--- TASK DETAILS ---
Look below for the line containing "Use moment matching, to obtain [108, 121]"; from there through the line containing "colocar todos dentro", both lines included, please set down each line exactly and nothing else.

--- MATERIAL SHOWN ---
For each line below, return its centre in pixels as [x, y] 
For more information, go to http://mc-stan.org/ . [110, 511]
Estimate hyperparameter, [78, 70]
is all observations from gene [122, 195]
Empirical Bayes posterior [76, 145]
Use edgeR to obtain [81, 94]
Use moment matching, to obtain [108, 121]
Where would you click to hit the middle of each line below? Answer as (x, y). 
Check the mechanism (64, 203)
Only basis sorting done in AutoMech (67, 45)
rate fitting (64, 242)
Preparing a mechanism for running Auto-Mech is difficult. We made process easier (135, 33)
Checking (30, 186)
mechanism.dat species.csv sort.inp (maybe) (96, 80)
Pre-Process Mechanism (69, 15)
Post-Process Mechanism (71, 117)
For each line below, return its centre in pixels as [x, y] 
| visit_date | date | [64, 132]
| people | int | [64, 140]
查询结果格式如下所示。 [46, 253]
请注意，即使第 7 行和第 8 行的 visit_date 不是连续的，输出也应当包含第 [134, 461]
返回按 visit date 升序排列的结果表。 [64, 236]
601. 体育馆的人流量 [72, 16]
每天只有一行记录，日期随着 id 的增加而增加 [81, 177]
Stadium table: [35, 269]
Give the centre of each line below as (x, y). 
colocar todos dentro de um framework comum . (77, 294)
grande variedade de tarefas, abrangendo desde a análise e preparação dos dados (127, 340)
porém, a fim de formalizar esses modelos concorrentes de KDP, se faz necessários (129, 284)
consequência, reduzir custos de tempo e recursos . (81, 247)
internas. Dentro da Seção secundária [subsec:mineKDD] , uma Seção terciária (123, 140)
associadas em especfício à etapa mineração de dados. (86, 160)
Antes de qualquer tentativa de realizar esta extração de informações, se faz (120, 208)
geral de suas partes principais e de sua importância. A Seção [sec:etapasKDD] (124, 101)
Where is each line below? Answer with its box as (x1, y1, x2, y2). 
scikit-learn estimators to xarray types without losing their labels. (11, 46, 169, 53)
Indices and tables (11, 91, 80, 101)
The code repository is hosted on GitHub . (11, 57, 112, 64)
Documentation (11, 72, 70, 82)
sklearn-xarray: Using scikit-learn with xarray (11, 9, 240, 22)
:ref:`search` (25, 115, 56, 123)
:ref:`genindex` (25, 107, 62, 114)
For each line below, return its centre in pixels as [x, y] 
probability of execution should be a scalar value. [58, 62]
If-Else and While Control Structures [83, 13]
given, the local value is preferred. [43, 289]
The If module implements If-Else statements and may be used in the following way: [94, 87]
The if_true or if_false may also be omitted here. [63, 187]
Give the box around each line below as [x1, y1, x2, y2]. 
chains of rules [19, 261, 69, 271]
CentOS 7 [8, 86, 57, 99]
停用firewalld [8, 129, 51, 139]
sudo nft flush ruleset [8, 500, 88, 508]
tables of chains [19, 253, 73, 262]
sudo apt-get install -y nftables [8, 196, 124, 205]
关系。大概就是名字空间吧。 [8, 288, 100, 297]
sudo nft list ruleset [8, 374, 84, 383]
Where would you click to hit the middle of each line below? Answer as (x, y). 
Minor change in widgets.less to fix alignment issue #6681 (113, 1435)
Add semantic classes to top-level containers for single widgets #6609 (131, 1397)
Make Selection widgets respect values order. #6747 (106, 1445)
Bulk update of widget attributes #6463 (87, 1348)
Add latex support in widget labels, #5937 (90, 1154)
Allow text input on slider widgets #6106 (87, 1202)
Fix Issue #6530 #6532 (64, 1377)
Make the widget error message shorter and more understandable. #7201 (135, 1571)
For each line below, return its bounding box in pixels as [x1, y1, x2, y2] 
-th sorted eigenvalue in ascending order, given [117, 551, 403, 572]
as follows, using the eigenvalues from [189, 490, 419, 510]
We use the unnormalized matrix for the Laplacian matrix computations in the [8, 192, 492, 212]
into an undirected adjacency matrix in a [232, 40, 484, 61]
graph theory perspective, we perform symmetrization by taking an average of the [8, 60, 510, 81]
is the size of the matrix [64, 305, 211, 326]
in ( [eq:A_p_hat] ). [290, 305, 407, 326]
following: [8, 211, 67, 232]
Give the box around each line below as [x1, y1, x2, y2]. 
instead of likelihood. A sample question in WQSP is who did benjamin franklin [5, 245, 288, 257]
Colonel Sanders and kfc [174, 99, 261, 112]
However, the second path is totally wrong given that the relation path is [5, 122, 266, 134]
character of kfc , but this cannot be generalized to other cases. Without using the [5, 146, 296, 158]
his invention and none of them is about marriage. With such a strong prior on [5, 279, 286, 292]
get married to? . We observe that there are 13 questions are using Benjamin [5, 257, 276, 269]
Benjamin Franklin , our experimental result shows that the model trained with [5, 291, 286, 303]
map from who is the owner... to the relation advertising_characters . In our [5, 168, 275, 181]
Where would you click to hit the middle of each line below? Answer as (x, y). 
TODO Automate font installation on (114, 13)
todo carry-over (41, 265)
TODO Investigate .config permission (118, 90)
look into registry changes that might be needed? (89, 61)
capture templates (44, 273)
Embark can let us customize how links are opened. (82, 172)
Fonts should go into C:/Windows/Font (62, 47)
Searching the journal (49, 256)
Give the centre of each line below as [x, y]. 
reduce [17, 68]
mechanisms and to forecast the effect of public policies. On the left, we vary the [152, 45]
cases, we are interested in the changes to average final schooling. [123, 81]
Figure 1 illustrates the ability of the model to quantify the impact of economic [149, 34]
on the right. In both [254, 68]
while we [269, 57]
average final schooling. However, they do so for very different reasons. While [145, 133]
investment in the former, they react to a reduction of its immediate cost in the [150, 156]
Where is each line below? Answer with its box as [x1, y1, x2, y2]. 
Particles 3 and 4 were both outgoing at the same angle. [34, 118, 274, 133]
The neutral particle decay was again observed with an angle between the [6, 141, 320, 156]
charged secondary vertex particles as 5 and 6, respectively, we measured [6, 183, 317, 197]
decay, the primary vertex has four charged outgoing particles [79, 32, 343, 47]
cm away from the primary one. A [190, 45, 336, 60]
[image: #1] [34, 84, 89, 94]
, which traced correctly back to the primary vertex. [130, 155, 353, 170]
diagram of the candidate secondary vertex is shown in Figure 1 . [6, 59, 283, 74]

--- SOLUTION TO THIS EXERCISE ---
Use moment matching, to obtain [108, 121]
Where would you click to hit the middle of each line below? Answer as (x, y). 
Check the mechanism (64, 203)
Only basis sorting done in AutoMech (67, 45)
rate fitting (64, 242)
Preparing a mechanism for running Auto-Mech is difficult. We made process easier (135, 33)
Checking (30, 186)
mechanism.dat species.csv sort.inp (maybe) (96, 80)
Pre-Process Mechanism (69, 15)
Post-Process Mechanism (71, 117)
For each line below, return its centre in pixels as [x, y] 
| visit_date | date | [64, 132]
| people | int | [64, 140]
查询结果格式如下所示。 [46, 253]
请注意，即使第 7 行和第 8 行的 visit_date 不是连续的，输出也应当包含第 [134, 461]
返回按 visit date 升序排列的结果表。 [64, 236]
601. 体育馆的人流量 [72, 16]
每天只有一行记录，日期随着 id 的增加而增加 [81, 177]
Stadium table: [35, 269]
Give the centre of each line below as (x, y). 
colocar todos dentro de um framework comum . (77, 294)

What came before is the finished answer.